I’m not sure how it happened, exactly, but I’ve become addicted to… Food Network.
(Yeah, you didn’t see that coming, did you? Not if you’ve read much of my stuff, anyway. Addicted to speed, you might’ve bought. Hooked on the wacky weed, maybe. Hell, if you’ve read enough, you’d probably believe I’m hooked on shooting Windex into my eyelids. But no; it’s not that. I’m not addicted to that stuff. Like, the Windex thing? I can stop any time I want to. Honestly.)
Anyway, I don’t know what it is. I’m certainly no gourmand, by any stretch. I eat when it’s time to eat, and in between I don’t think much about food. I’m not a chocoholic, nor a cheesehead, and I don’t really appreciate ‘vertical’ food.

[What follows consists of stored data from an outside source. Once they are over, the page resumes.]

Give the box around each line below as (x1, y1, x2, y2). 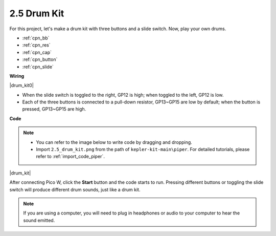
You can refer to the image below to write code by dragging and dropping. (36, 139, 193, 145)
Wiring (9, 73, 25, 79)
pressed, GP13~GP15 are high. (22, 106, 86, 112)
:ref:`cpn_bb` (22, 35, 50, 41)
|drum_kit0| (9, 82, 34, 89)
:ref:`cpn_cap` (22, 49, 52, 55)
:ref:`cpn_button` (22, 56, 58, 62)
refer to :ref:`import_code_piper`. (36, 154, 105, 160)
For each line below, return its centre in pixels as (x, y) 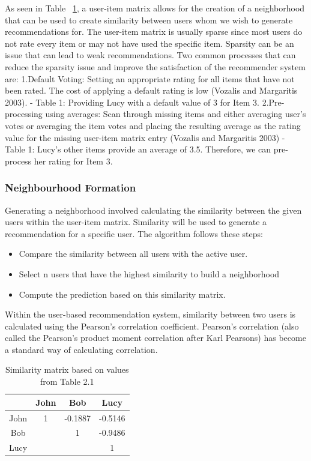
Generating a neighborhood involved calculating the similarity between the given (153, 210)
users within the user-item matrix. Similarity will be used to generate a (136, 222)
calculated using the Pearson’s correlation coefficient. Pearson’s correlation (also (152, 326)
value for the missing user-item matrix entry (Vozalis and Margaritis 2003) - (145, 137)
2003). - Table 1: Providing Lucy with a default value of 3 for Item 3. (132, 102)
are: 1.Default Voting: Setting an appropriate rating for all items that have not (150, 78)
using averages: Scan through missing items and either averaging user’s (176, 114)
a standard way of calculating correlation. (81, 349)
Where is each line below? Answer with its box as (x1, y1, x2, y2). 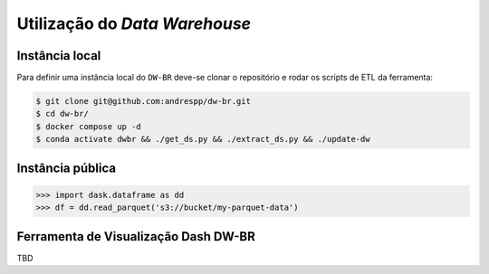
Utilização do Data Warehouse (16, 14, 252, 33)
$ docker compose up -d (35, 121, 142, 131)
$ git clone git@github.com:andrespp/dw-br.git (35, 96, 251, 107)
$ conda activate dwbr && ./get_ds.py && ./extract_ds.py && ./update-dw (35, 134, 370, 145)
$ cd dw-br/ (35, 109, 90, 119)
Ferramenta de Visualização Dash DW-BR (16, 229, 255, 244)
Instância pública (16, 160, 117, 175)
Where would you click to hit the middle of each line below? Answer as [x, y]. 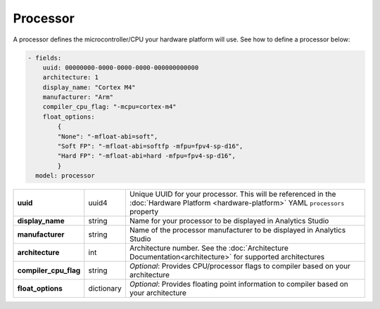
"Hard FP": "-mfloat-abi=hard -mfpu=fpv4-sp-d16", [146, 156]
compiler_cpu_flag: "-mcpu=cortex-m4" [109, 107]
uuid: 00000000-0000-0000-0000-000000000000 [121, 67]
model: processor [65, 176]
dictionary [105, 289]
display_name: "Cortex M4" [89, 87]
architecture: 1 [70, 78]
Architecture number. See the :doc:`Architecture [209, 248]
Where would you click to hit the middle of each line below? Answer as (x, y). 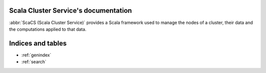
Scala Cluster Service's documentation (71, 11)
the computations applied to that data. (48, 29)
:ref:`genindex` (36, 55)
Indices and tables (38, 43)
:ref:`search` (34, 62)
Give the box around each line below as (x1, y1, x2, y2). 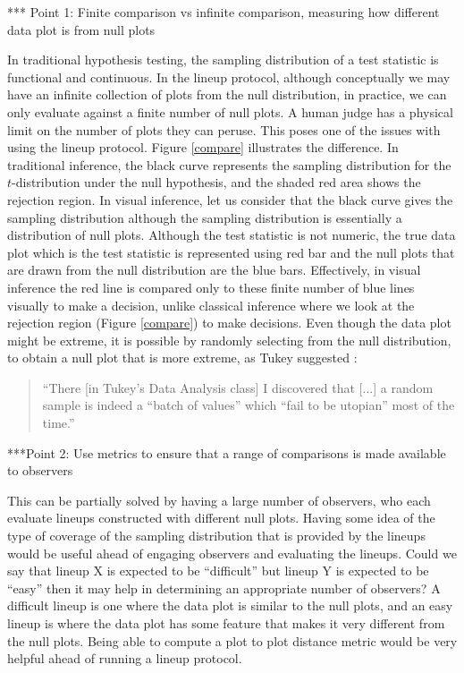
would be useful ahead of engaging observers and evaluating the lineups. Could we (7, 543, 457, 562)
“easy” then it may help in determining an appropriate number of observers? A (7, 578, 441, 597)
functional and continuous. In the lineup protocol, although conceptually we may (7, 67, 451, 86)
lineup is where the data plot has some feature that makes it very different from (7, 614, 445, 632)
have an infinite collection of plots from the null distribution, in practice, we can (7, 85, 447, 104)
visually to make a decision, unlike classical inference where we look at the (7, 295, 415, 314)
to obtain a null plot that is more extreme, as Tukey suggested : (7, 348, 358, 367)
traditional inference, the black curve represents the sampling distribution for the (7, 155, 451, 174)

(Really, that last one? Come on. Build it upward, so no one will notice that there’s really not much on the plate? A couple of little breadsticks jutting out of my food do not an enjoyable meal make. Maybe that’s just me.)
But somehow, some way, the shows on Food Network are… mesmerizing. And I don’t really understand why. I don’t write down recipes, or anything like that. And even if I did, they wouldn’t do me any damned good. I can cook like a hippo can fly. No good can possibly come from me in the kitchen with a ‘Kiss the Chef’ apron. Salmonella, perhaps, but no good. Unless you happen to be salmonella, I guess. But I tend not to think of things that way.

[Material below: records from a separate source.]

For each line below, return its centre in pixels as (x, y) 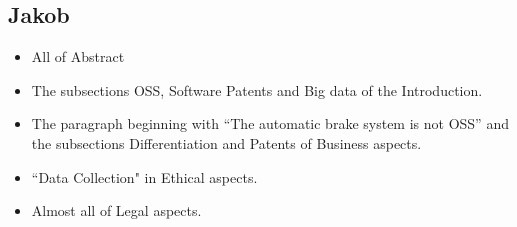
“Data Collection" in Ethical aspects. (144, 176)
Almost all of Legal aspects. (116, 210)
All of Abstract (78, 56)
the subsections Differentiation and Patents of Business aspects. (226, 142)
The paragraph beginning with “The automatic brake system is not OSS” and (270, 123)
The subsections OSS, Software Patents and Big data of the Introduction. (257, 89)
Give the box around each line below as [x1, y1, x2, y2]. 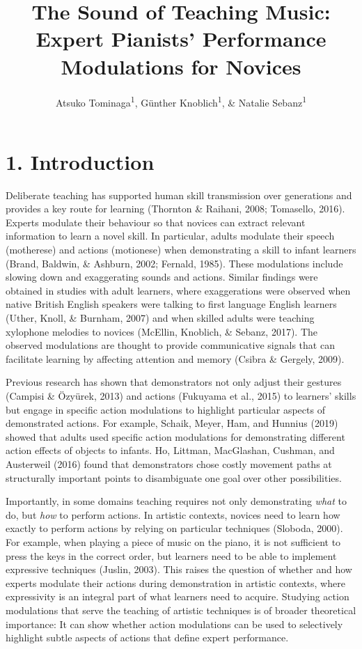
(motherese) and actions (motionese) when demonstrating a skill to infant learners [6, 242, 356, 257]
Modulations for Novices [61, 52, 301, 80]
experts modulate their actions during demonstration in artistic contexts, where [6, 575, 345, 590]
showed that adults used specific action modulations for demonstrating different [6, 429, 345, 444]
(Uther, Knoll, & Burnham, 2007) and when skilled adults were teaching [6, 311, 315, 325]
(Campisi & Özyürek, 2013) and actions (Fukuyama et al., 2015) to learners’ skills [6, 389, 356, 402]
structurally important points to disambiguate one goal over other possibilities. [6, 470, 342, 485]
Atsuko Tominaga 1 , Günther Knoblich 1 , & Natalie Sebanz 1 [55, 93, 306, 109]

Still, I can’t stop watching these shows about food. The history of food, food travel shows, food competitions, you name it. I’ll watch ’em all.

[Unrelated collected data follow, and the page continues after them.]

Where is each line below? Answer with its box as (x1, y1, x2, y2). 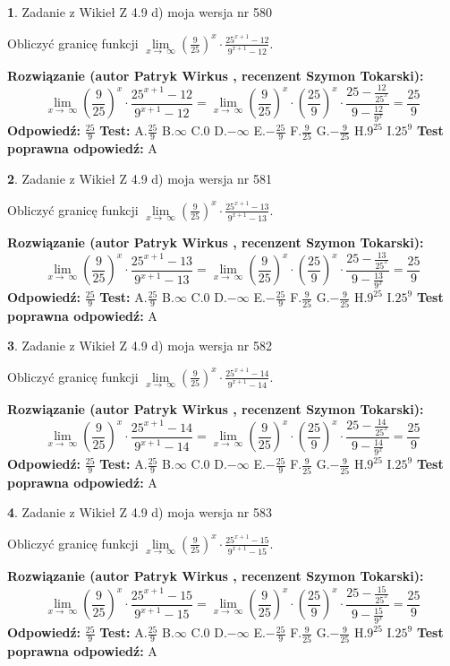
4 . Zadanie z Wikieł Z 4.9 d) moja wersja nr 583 (7, 503, 273, 522)
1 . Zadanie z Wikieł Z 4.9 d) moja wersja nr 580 (7, 3, 273, 21)
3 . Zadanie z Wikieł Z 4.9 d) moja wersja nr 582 (7, 336, 273, 355)
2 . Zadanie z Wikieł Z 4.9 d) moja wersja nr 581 (7, 169, 273, 188)
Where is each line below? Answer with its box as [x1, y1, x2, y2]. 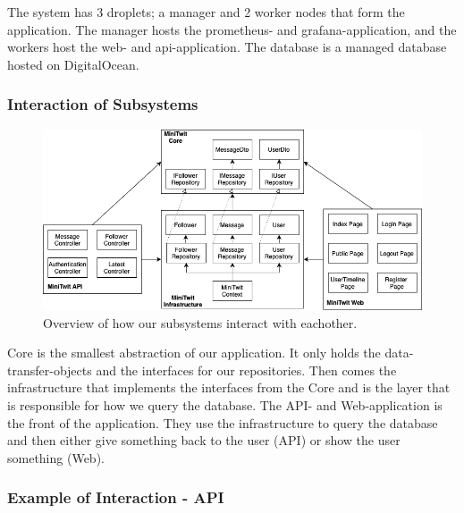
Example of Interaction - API [7, 486, 224, 509]
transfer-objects [7, 360, 92, 379]
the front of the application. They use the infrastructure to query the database [7, 413, 438, 432]
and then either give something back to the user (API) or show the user [7, 431, 401, 450]
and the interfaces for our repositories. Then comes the [96, 360, 397, 379]
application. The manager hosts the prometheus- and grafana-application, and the [7, 20, 457, 38]
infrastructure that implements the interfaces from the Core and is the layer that [7, 378, 451, 397]
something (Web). [7, 448, 105, 467]
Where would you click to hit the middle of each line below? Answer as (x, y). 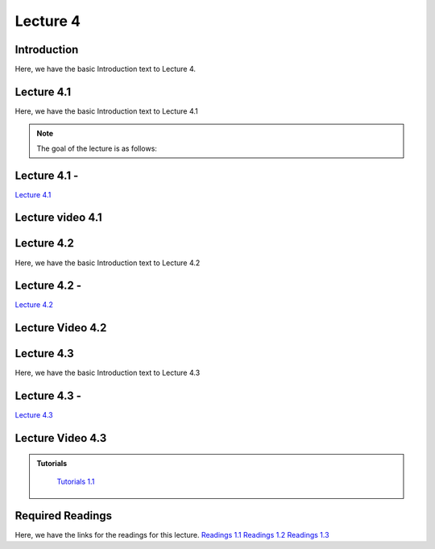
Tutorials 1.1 (76, 482)
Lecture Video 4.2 (61, 328)
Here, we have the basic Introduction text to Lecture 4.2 (108, 263)
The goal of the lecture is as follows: (97, 148)
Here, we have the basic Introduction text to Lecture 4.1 (107, 111)
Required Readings (64, 516)
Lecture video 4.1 (58, 218)
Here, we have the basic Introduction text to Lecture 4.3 (108, 373)
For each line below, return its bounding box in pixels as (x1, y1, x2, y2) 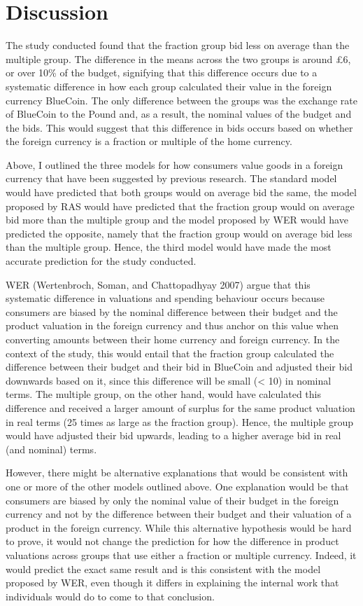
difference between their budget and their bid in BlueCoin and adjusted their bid (6, 359, 353, 374)
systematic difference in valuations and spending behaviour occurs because (6, 291, 325, 305)
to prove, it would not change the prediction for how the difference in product (6, 534, 339, 549)
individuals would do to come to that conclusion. (6, 588, 215, 603)
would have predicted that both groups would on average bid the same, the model (6, 185, 357, 200)
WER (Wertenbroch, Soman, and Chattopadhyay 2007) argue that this (6, 277, 311, 291)
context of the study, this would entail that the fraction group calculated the (6, 345, 334, 360)
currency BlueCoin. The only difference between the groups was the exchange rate (6, 92, 357, 107)
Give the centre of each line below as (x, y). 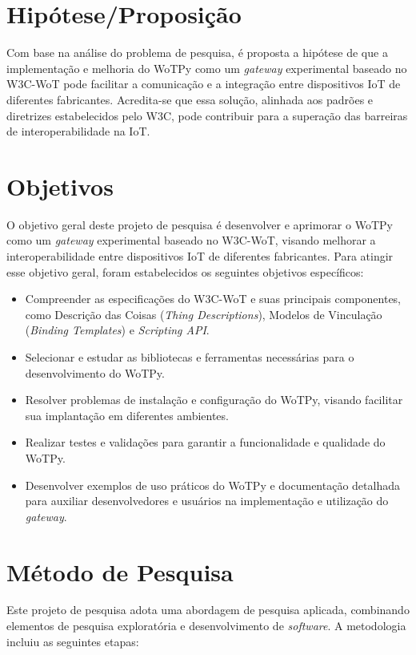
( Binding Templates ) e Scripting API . (117, 330)
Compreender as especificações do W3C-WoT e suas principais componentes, (213, 299)
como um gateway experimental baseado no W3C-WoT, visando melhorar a (191, 240)
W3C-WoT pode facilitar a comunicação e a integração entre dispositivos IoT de (204, 84)
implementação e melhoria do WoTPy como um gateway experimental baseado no (207, 68)
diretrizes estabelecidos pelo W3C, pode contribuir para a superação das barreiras (207, 115)
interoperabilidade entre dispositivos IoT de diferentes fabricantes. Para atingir (200, 256)
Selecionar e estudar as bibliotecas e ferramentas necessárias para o (190, 356)

(Except, oddly enough — not Emeril. Arguably the face of the network, the most famous chef around the airwaves these days, he of the emphatic ‘bam!‘ — not so interested. Maybe it’s because I don’t cook, so I can’t really learn from his tips. Or maybe because it’s a studio gig, and reminds me too much of a talk show. Or maybe because it’s just a cooking show, and the host isn’t some hot little chickie licking hot fudge off a spoon. Whatever it is, Emeril’s the one guy that I typically don’t watch on the network.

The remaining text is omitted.